Middleman

August 15, 2016

Middleman

Hello world! This is my first post since 2014, and hopefully I will start blogging more again. For this post, I would like to talk about Middleman, a static site generator, that I have been using during the past 3.5 years. I use Middleman for all my projects that require HTML, JavaScript and CSS. Here are the kinds of projects that I have used Middleman for:

  • This blog
  • Small and simple static websites
  • Single page apps (SPAs) for browsers or for the WebView of a desktop or mobile app
  • A large, bilingual info website with several hundreds of pages for a major Canadian telecom
  • Microsites deployed onto a Canadian bank’s enterprise CMS

While each type of the projects above may be configured differently and may use different extensions, they all use Middleman in the core. As I use Middleman heavily, I have built extensions (some open source, some closed source) for Middleman, as well as a GUI launcher (unfortunately, not yet open sourced).
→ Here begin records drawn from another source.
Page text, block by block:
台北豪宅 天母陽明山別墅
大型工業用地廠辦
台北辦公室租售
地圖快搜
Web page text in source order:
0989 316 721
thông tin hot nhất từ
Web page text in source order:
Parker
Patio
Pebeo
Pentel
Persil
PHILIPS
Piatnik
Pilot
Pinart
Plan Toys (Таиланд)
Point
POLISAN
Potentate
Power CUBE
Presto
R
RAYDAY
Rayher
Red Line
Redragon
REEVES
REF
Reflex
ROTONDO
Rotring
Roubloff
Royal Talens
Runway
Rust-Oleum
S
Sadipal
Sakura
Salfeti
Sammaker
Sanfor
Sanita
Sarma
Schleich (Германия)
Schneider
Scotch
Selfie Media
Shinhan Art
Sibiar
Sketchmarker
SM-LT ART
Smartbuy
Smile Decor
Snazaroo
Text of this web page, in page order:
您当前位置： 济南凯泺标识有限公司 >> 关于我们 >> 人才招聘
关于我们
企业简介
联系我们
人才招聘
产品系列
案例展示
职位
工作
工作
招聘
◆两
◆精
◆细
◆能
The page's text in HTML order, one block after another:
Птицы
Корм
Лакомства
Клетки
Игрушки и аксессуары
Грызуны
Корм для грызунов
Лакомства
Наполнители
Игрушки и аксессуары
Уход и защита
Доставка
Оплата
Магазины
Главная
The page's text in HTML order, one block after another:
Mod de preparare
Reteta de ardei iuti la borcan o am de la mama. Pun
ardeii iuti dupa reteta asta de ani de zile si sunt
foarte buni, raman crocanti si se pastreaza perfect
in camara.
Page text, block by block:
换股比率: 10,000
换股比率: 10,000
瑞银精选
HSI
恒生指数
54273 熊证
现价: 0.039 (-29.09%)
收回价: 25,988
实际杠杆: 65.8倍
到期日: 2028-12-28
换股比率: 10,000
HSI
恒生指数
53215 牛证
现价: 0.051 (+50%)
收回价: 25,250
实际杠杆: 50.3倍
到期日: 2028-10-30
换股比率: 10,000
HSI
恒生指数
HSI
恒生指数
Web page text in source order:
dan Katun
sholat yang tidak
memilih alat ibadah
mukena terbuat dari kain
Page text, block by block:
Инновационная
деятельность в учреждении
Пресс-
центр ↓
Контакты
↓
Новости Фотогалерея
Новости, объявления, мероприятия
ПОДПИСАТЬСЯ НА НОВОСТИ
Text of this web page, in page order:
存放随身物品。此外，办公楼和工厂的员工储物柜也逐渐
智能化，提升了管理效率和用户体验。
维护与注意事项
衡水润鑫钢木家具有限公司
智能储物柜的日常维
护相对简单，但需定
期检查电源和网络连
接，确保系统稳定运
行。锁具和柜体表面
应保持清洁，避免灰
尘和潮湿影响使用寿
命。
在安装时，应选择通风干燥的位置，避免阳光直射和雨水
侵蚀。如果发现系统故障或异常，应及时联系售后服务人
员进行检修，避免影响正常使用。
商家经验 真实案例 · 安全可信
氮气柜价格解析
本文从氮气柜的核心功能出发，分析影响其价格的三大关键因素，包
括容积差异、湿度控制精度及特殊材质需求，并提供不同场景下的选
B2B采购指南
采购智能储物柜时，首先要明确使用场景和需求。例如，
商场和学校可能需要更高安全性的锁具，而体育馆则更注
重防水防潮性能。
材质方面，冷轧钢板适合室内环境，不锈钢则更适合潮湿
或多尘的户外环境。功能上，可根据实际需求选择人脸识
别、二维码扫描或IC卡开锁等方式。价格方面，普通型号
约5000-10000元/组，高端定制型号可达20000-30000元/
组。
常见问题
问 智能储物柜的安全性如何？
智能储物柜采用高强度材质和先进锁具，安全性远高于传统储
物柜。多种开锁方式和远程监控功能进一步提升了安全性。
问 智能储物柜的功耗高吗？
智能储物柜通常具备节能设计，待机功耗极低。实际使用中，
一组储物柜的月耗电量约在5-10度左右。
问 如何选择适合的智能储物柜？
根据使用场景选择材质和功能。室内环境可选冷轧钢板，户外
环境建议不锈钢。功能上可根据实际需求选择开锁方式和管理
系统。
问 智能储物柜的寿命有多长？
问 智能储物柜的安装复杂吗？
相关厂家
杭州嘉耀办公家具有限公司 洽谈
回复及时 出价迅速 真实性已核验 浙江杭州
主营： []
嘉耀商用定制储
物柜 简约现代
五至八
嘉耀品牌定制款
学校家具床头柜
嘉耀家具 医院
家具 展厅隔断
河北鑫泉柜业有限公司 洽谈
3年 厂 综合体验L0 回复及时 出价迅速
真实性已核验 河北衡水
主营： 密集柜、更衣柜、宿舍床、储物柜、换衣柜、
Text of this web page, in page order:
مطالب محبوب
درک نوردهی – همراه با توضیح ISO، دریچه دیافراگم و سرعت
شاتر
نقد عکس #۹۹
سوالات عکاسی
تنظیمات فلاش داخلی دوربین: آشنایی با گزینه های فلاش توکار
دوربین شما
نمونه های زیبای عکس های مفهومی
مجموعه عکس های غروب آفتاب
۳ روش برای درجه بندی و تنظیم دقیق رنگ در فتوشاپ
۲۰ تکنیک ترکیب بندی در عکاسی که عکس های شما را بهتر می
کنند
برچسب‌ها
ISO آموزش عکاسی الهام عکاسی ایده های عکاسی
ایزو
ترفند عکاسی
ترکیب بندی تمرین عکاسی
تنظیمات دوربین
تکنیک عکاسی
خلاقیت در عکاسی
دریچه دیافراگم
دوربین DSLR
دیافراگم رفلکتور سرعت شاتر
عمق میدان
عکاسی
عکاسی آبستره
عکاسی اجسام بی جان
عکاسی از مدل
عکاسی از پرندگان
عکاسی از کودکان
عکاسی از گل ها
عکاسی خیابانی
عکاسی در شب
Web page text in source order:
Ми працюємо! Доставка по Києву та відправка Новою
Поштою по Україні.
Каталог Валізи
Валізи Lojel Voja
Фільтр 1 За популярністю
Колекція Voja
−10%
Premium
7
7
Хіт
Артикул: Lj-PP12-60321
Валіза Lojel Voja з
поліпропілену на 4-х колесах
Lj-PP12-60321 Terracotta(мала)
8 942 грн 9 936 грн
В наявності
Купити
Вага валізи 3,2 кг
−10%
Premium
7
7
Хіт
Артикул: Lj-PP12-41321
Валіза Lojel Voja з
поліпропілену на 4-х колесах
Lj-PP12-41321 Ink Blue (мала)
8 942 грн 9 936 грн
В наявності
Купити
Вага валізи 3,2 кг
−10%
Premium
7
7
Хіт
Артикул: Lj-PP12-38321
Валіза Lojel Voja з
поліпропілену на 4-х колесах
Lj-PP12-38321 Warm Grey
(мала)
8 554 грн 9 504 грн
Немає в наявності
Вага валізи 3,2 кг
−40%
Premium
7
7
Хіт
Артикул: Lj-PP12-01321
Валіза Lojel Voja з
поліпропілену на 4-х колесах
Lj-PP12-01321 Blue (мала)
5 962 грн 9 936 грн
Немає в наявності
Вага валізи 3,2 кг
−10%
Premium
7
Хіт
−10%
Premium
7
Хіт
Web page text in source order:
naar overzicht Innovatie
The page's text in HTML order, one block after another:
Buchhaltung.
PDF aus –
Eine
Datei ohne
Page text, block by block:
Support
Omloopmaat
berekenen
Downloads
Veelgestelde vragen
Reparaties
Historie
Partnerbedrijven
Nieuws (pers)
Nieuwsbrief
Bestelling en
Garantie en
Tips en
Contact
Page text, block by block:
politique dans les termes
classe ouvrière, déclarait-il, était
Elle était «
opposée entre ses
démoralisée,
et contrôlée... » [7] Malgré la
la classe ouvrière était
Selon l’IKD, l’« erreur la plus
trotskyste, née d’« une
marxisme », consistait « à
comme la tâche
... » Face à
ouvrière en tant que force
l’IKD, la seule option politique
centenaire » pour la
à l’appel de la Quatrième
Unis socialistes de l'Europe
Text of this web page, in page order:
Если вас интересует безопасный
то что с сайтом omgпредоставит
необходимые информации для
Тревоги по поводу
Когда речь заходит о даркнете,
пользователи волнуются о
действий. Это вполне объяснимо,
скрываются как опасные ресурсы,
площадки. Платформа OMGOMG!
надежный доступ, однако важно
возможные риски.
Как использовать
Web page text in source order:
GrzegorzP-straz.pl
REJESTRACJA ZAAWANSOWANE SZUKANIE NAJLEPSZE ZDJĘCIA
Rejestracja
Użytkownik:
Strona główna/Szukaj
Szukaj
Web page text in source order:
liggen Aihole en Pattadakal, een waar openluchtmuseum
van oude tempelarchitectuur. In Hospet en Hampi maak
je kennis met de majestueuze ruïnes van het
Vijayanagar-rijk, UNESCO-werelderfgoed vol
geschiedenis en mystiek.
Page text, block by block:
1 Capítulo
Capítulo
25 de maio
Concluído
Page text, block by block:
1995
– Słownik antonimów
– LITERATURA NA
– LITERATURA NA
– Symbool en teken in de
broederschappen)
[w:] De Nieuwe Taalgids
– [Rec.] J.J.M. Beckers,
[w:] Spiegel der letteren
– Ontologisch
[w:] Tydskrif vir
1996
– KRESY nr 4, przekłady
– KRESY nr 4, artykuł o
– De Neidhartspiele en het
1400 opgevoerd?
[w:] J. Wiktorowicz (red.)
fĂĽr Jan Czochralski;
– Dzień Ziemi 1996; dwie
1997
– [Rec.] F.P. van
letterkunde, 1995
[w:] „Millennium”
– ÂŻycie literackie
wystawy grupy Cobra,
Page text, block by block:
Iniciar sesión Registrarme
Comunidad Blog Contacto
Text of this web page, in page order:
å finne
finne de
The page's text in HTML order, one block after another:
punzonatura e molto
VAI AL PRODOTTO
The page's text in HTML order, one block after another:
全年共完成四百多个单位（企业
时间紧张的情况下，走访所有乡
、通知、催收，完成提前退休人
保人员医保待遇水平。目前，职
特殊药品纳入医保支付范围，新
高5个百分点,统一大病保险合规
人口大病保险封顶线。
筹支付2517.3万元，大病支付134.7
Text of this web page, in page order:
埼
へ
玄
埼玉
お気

My frontend projects lately all use the following frameworks/tools and I enjoy great productivity:

  • AngularJS 1
  • BabelJS
  • Lodash
  • Sass (compiled using SassC/LibSass)
  • Bourbon
  • Middleman 3 or 4

Pros of Middleman

  • Flexibility: Middleman can be configured to work for any projects that require HTML, JavaScript and CSS to be generated. It supports many languages, such as Markdown or Sass and can be configured to support more. The recent introduction of external pipeline makes Middleman even more flexible by allowing other compilers or asset processors to be hooked into Middleman.
  • Integrated with SCM: By using an SCM, such as Git, you gain a powerful version control facility for your content. Not a lot of CMSes provide the power, flexibility, speed and reliability of a proper SCM for tracking revision history of content.
  • Use of Ruby Language: This is both a pro and a con. Middleman is written in Ruby and makes use of Ruby libraries/gems. For rubyists, this language provides an elegant and expressive syntax. It also allows a programmer to tap into a wealthy breadth of gems and a vibrant community of Ruby developers.
  • Static Output: Similar to any other static site generators, Middleman produces static assets that do not change. This means it is very easy to deploy a site built using Middleman, and there are much fewer server-related issues, such as security vulnerabilities, performance or caching, to worry about.

Cons of Middleman

  • Use of Ruby Language: For non-rubyists, the Ruby language can require a small learning curve. Although very little Ruby knowledge is required to successfully use Middleman, it does impose the programming language upon users. For example, the config file uses Ruby syntax, and the layout file, by default, is in eRuby. In addition, in today’s world of frontend developers, who gravitate towards frameworks and toolchains built on top of NodeJS, the Ruby community forms a small league of its own. Nonetheless, Middleman allows and officially recommends tools from NodeJS to be hooked into Middleman via the external pipeline feature.
  • Lack of GUI for Non-Coders: When a non-coder needs to be able to update the content of a site, then the use of Middleman (or any static site generator that does not have a pretty GUI) can be out of question. Fortunately, this is rarely a concern for me, since projects I work on are maintained by developers most of the time. Still, to make the life of coders easier, I have built a simple GUI tool that removes the need to manually type commands and provides an easy way to restart Middleman quickly, among other bells and whistles. (Once again, I have not open sourced this tool yet but likely will.)

Conclusion

If you are looking for a static site generator or haven’t used one before, I sincerely suggest that you give Middleman a try.